**ACTIVITY:** Work through the listing below and give again exactly the lines from the one with "Give the centre" to the one with "Reconocer y analizar", both ends included. All other lines and all pictures stay out.
================================
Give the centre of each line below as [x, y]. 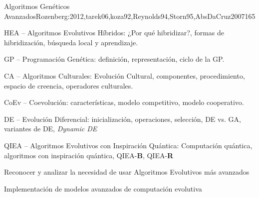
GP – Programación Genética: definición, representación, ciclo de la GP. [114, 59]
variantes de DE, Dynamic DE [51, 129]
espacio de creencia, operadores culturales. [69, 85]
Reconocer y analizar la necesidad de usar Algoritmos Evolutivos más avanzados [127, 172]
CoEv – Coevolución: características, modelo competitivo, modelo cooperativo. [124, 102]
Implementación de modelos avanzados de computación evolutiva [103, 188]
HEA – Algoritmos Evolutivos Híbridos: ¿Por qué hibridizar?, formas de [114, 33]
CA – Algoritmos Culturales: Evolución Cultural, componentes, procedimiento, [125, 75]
================================
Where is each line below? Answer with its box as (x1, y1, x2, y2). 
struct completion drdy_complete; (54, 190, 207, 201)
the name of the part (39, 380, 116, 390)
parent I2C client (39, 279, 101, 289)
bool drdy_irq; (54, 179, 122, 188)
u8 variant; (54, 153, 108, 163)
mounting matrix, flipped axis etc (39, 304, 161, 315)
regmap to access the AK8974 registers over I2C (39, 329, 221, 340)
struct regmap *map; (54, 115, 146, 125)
================================
**ANSWER AREA:**
Give the centre of each line below as [x, y]. 
GP – Programación Genética: definición, representación, ciclo de la GP. [114, 59]
variantes de DE, Dynamic DE [51, 129]
espacio de creencia, operadores culturales. [69, 85]
Reconocer y analizar la necesidad de usar Algoritmos Evolutivos más avanzados [127, 172]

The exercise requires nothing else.